The word "said" marks the lines to copy; find all of them in the entries below.

**MATERIAL FOR THIS TASK:**
+ + + + +

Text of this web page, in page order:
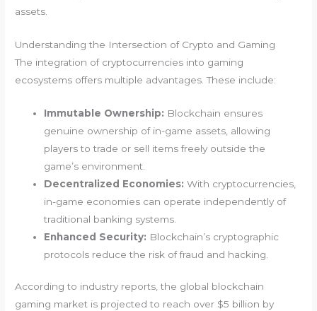
assets.
Understanding the Intersection of Crypto and Gaming
The integration of cryptocurrencies into gaming
ecosystems offers multiple advantages. These include:
Immutable Ownership: Blockchain ensures
genuine ownership of in-game assets, allowing
players to trade or sell items freely outside the
game’s environment.
Decentralized Economies: With cryptocurrencies,
in-game economies can operate independently of
traditional banking systems.
Enhanced Security: Blockchain’s cryptographic
protocols reduce the risk of fraud and hacking.
According to industry reports, the global blockchain
gaming market is projected to reach over $5 billion by
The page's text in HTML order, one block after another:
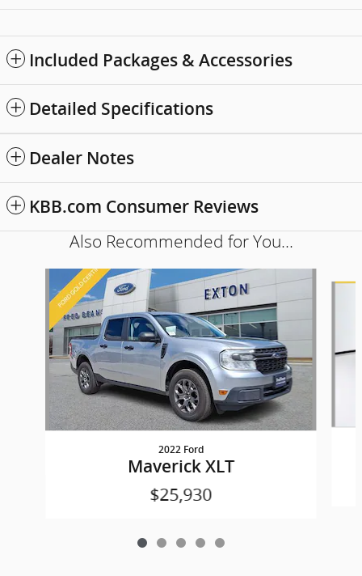
Included Packages & Accessories
Detailed Specifications
Dealer Notes
KBB.com Consumer Reviews
Also Recommended for You...
2022 Ford
Maverick XLT
$25,930
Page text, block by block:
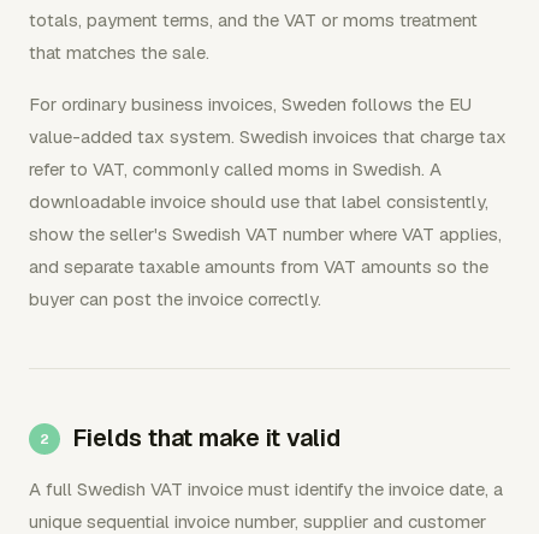
totals, payment terms, and the VAT or moms treatment
that matches the sale.
For ordinary business invoices, Sweden follows the EU
value-added tax system. Swedish invoices that charge tax
refer to VAT, commonly called moms in Swedish. A
downloadable invoice should use that label consistently,
show the seller's Swedish VAT number where VAT applies,
and separate taxable amounts from VAT amounts so the
buyer can post the invoice correctly.
Fields that make it valid
A full Swedish VAT invoice must identify the invoice date, a
unique sequential invoice number, supplier and customer
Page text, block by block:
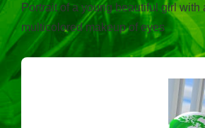
Portrait of a young beautiful girl with
multicolored makeup of eyes
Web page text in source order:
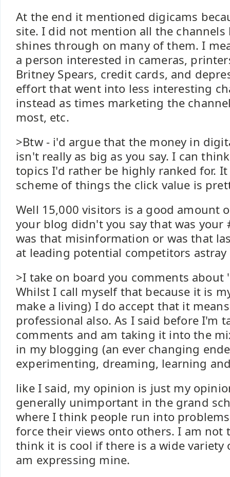
At the end it mentioned digicams
site. I did not mention all the channels
shines through on many of them. I
a person interested in cameras,
Britney Spears, credit cards, and
effort that went into less interesting
instead as times marketing the
most, etc.
>Btw - i'd argue that the money in
isn't really as big as you say. I can
topics I'd rather be highly ranked for.
scheme of things the click value is
Well 15,000 visitors is a good amount
your blog didn't you say that was your
was that misinformation or was that
at leading potential competitors astray
>I take on board you comments about
Whilst I call myself that because it is
make a living) I do accept that it
professional also. As I said before I'm
comments and am taking it into the
in my blogging (an ever changing
experimenting, dreaming, learning
like I said, my opinion is just my
generally unimportant in the grand
where I think people run into
force their views onto others. I am
think it is cool if there is a wide variety
am expressing mine.
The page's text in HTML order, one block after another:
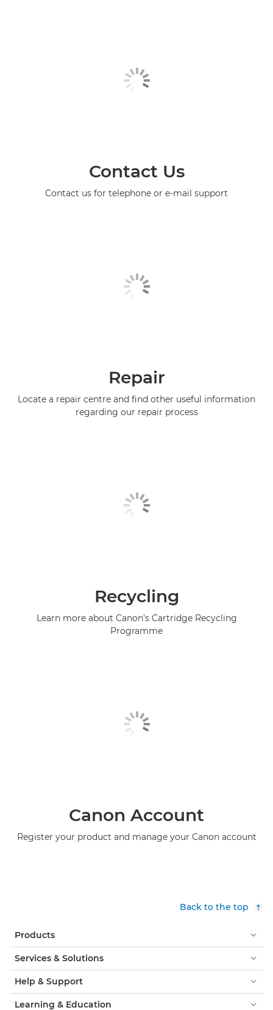
Contact Us
Contact us for telephone or e-mail support
Repair
Locate a repair centre and find other useful information
regarding our repair process
Recycling
Learn more about Canon's Cartridge Recycling
Programme
Canon Account
Register your product and manage your Canon account
Back to the top
Products
Services & Solutions
Help & Support
Learning & Education
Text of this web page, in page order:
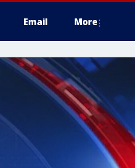
Email More
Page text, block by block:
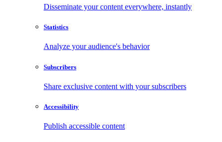
Disseminate your content everywhere, instantly
Statistics
Analyze your audience's behavior
Subscribers
Share exclusive content with your subscribers
Accessibility
Publish accessible content
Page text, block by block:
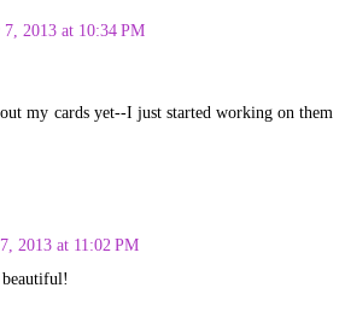
7, 2013 at 10:34 PM
my cards yet--I just started working on them
2013 at 11:02 PM
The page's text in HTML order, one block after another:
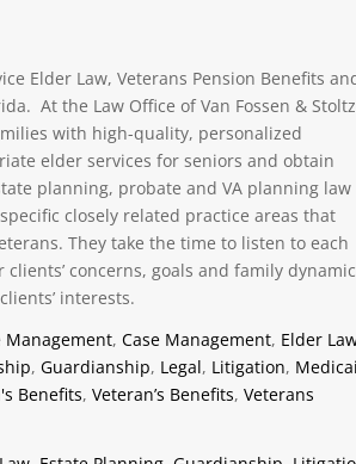
Elder Law, Veterans Pension Benefits
At the Law Office of Van Fossen &
with high-quality, personalized
elder services for seniors and obtain
planning, probate and VA planning law
closely related practice areas that
They take the time to listen to each
concerns, goals and family
interests.
Management,Case Management, Elder
,Guardianship, Legal, Litigation,
Benefits,Veteran’s Benefits,Veterans
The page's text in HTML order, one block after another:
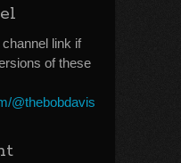
channel link if
of these
@thebobdavis
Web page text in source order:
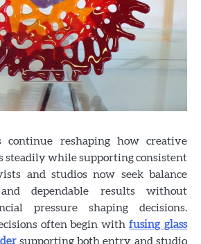
continue reshaping how creative
steadily while supporting consistent
and studios now seek balance
dependable results without
pressure shaping decisions.
often begin withfusing glass
supporting both entry and studio
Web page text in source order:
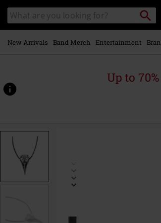
main
content
Search
catalogue
Search
New Arrivals Band Merch Entertainment
Up to
www.emp-
p/helm-
279875St.html
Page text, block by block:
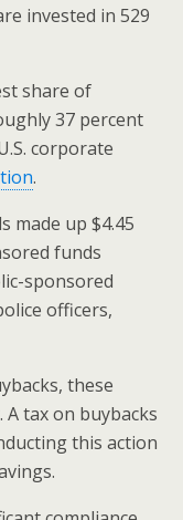
invested in 529
share of
37 percent
corporate
.
made up $4.45
funds
sponsored
officers,
these
tax on buybacks
this action
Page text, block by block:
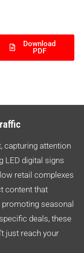
Download
PDF
capturing attention
LED digital signs
retail complexes
content that
seasonal
deals, these
just reach your
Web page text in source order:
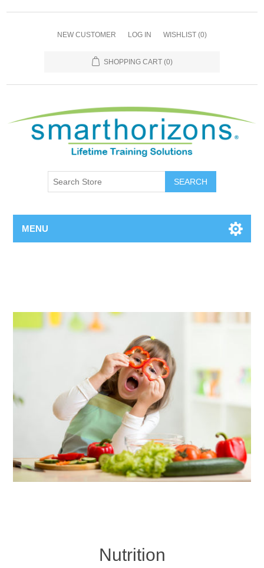
NEW CUSTOMER LOG IN WISHLIST (0)
SHOPPING CART (0)
SEARCH
MENU
Nutrition
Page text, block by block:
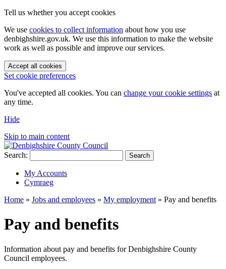
Tell us whether you accept cookies
We use cookies to collect information about how you use
denbighshire.gov.uk. We use this information to make the website
work as well as possible and improve our services.
Accept all cookies
Set cookie preferences
You've accepted all cookies. You can change your cookie settings at
any time.
Hide
Skip to main content
Search: Search
My Accounts
Cymraeg
Home » Jobs and employees » My employment » Pay and benefits
Pay and benefits
Information about pay and benefits for Denbighshire County
Council employees.
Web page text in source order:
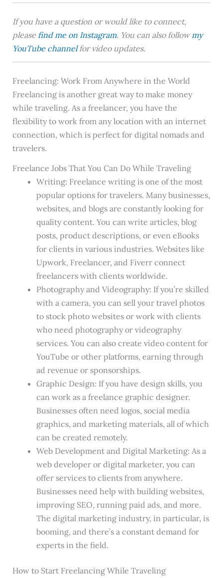
If you have a question or would like to connect,
please find me on Instagram. You can also followmy
YouTube channelfor video updates.
Freelancing: Work From Anywhere in the World
Freelancing is another great way to make money
while traveling. As a freelancer, you have the
flexibility to work from any location with an internet
connection, which is perfect for digital nomads and
travelers.
Freelance Jobs That You Can Do While Traveling
Writing: Freelance writing is one of the most
popular options for travelers. Many businesses,
websites, and blogs are constantly looking for
quality content. You can write articles, blog
posts, product descriptions, or even eBooks
for clients in various industries. Websites like
Upwork, Freelancer, and Fiverr connect
freelancers with clients worldwide.
Photography and Videography: If you’re skilled
with a camera, you can sell your travel photos
to stock photo websites or work with clients
who need photography or videography
services. You can also create video content for
YouTube or other platforms, earning through
ad revenue or sponsorships.
Graphic Design: If you have design skills, you
can work as a freelance graphic designer.
Businesses often need logos, social media
graphics, and marketing materials, all of which
can be created remotely.
Web Development and Digital Marketing: As a
web developer or digital marketer, you can
offer services to clients from anywhere.
Businesses need help with building websites,
improving SEO, running paid ads, and more.
The digital marketing industry, in particular, is
booming, and there’s a constant demand for
experts in the field.
How to Start Freelancing While Traveling
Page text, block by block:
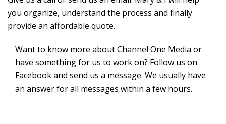
you organize, understand the process and finally
provide an affordable quote.
Want to know more about Channel One Media or
have something for us to work on? Follow us on
Facebook and send us a message. We usually have
an answer for all messages within a few hours.
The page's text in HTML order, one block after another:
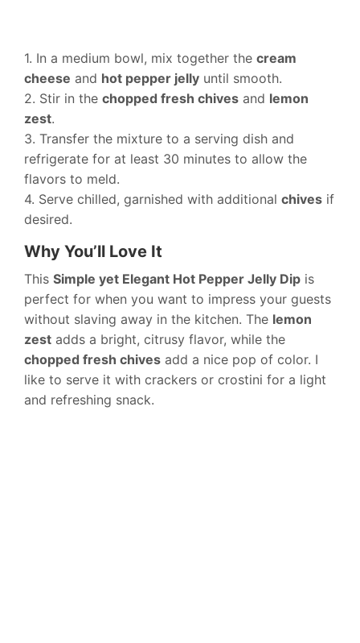
1. In a medium bowl, mix together the cream
cheese and hot pepper jelly until smooth.
2. Stir in the chopped fresh chives and lemon
zest.
3. Transfer the mixture to a serving dish and
refrigerate for at least 30 minutes to allow the
flavors to meld.
4. Serve chilled, garnished with additional chives if
desired.
Why You’ll Love It
This Simple yet Elegant Hot Pepper Jelly Dip is
perfect for when you want to impress your guests
without slaving away in the kitchen. The lemon
zest adds a bright, citrusy flavor, while the
chopped fresh chives add a nice pop of color. I
like to serve it with crackers or crostini for a light
and refreshing snack.
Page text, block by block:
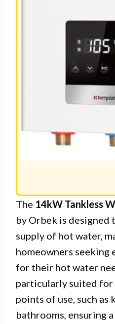
The 14kW Tankless
by Orbek is designed
supply of hot water,
homeowners
for their hot water
particularly suited
points of use, such as
bathrooms, ensuring

+ + + + +

**ANSWER AREA:**
professional also. As I said before I'm
like I said, my opinion is just my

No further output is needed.